The blade of Valentine’s knife was sharpened all the way to the hilt.
When she saw that it was William, her grip relaxed. She unlocked the doors.
Once inside, he offered her one of the two cardboard cups of steaming tea. She thanked him. It had been a long night, and the drink was welcome. She opened the tea, and the windows fogged.
“Has there been a lot going on?” he asked.
In between sips, she filled him in. It was strange to be with William without François there. Awkward to be two instead of three. She wondered if she should have brought in a third. There were four other members of the team. She could add any one of them.
“Where do they think Robbie L’Etoile is?” William asked. “Have they said?”
He was jittery and had circles under his eyes.
“No, they didn’t. But for a while I think they left and went to find him.”
“I checked with our men on the way here; no has left the house since they came back from dinner.”
“They left. They must have used another entrance.”
“We have both entrances covered. I know how to set up surveillance.”
“Well, they left.”
“There isn’t any other way out,” William said. “I’m certain.”
“That’s impossible. From their conversation, it was clear they went somewhere to look for him. You have to find it.”
“François wouldn’t argue with me. Valentine, I told you. I know how to do my job.”
The stress. The sadness. The loss. She knew how he felt. “I miss him too.”
“What does that mean?” William asked.
“It’s hard to do your job right when you’re preoccupied. Emotion gets in the way. But no one is going to accept missing him as an excuse for slipping up.”
“How dare you. I didn’t slip up.”
“Then where did they go?”
“You have no idea of how I feel. What do you know about loving someone? A little street whore. If François hadn’t saved you—you’d be dead by now. He told me you’re damaged emotionally. That you’re a sociopath who—”
Valentine threw what was left of the tea into William’s face. He coughed. Sputtered.
“You’re out of your mind, you know that?” he growled.
Valentine pulled her cigarettes out of her backpack. Shook one out. Lit it. “It’s late. Why don’t you go home, William? Cry in your pillow. I’m fine on my own. I’m not going to let your emotional reactions impede the success of this mission.”
William wiped off the rest of the tea. “If there is an exit,” he said finally, firmly, “I’ll find it.”
“We’re wasting time.
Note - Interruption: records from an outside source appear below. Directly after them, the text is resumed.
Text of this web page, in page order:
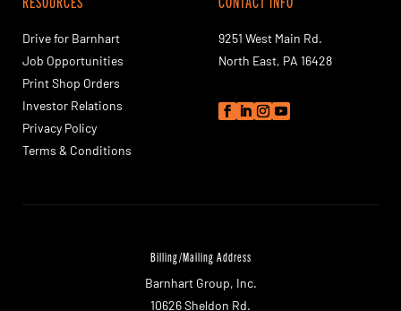
Drive for Barnhart
Job Opportunities
Print Shop Orders
Investor Relations
Privacy Policy
Terms & Conditions
9251 West Main Rd.
North East, PA 16428
Billing/Mailing Address
Barnhart Group, Inc.
10626 Sheldon Rd.
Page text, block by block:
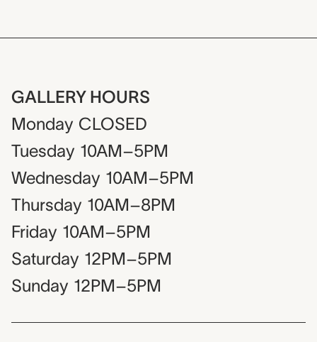
GALLERY HOURS
Monday CLOSED
Tuesday 10AM–5PM
Wednesday 10AM–5PM
Thursday 10AM–8PM
Friday 10AM–5PM
Saturday 12PM–5PM
Sunday 12PM–5PM
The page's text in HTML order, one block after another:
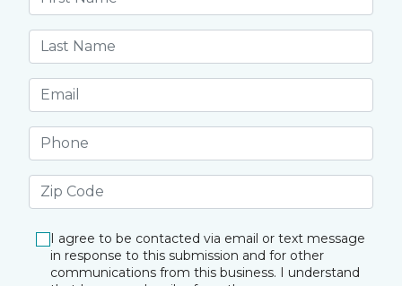
Last name *
Email address *
Phone number *
Postal Code *
I agree to be contacted via email or text message
in response to this submission and for other
communications from this business. I understand
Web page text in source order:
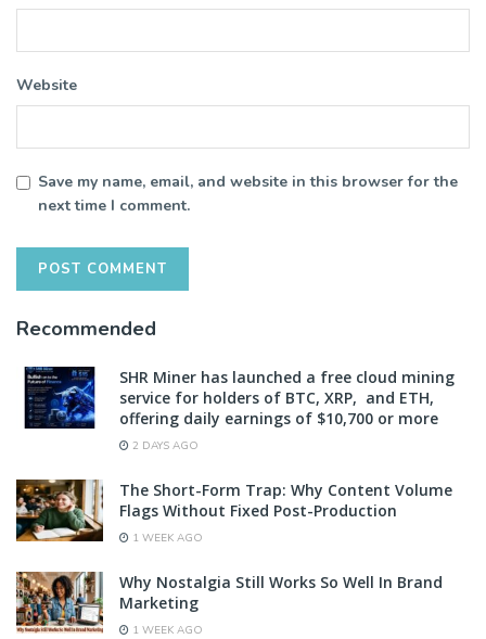
Website
Save my name, email, and website in this browser for the
next time I comment.
Recommended
SHR Miner has launched a free cloud mining
service for holders of BTC, XRP, and ETH,
offering daily earnings of $10,700 or more
2 DAYS AGO
The Short-Form Trap: Why Content Volume
Flags Without Fixed Post-Production
1 WEEK AGO
Why Nostalgia Still Works So Well In Brand
Marketing
1 WEEK AGO
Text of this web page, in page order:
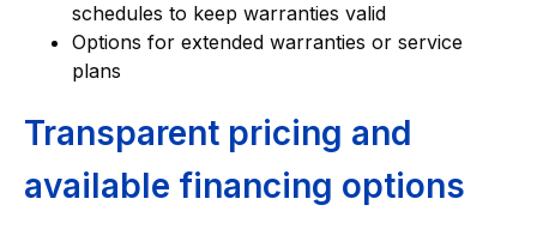
schedules to keep warranties valid
Options for extended warranties or service
plans
Transparent pricing and
available financing options

Let’s take the perfumer’s sister. L’Etoile will come out. He’ll do anything he has to, to save her.”
“How do you know that?” William asked.
“Isn’t that what family does? Or don’t I know about how families respond to situations, either?”
“Even if that was the right solution, we’ll never get to his sister. The police are watching her twenty-four hours a day.”
“Since when is that a problem?” Valentine looked at him. He was facing forward. His profile was toward her. The prominent nose. Receding chin. A little extra flesh where the years were catching up to him. François had been lean. Kept himself hungry. “You sound like a coward.” She inhaled. Drew the smoke into her lungs.
“Fuck you.” He banged his fist on the dashboard. “You go too far.”
“People who don’t like to wait are waiting.” She exhaled. “The longer the pottery is out there, the better chance there is of its getting into the wrong hands. Our bosses will hold us responsible for our failures.”
Smoke had filled the car. Blue smoke. The color of François’s music.
Thirty-six
LONDON, ENGLAND
10:00 P.M.
In the past hour, Xie had recognized a Beatles ballad and a Green Day song but nothing else. He had no idea what the DJ was playing now. Western music made its way to China, but it took awhile for it to get there. Whatever was blasting must be new. Xie was grateful for the music’s deafening level. It meant he didn’t have to engage in small talk. He could just sit back, sip his beer, and work at appearing relaxed. The cold ale was superior to Yanjing beer. A second bottle would help calm him. But he forced himself to go slow. Be disciplined. He could allow himself only this one bottle.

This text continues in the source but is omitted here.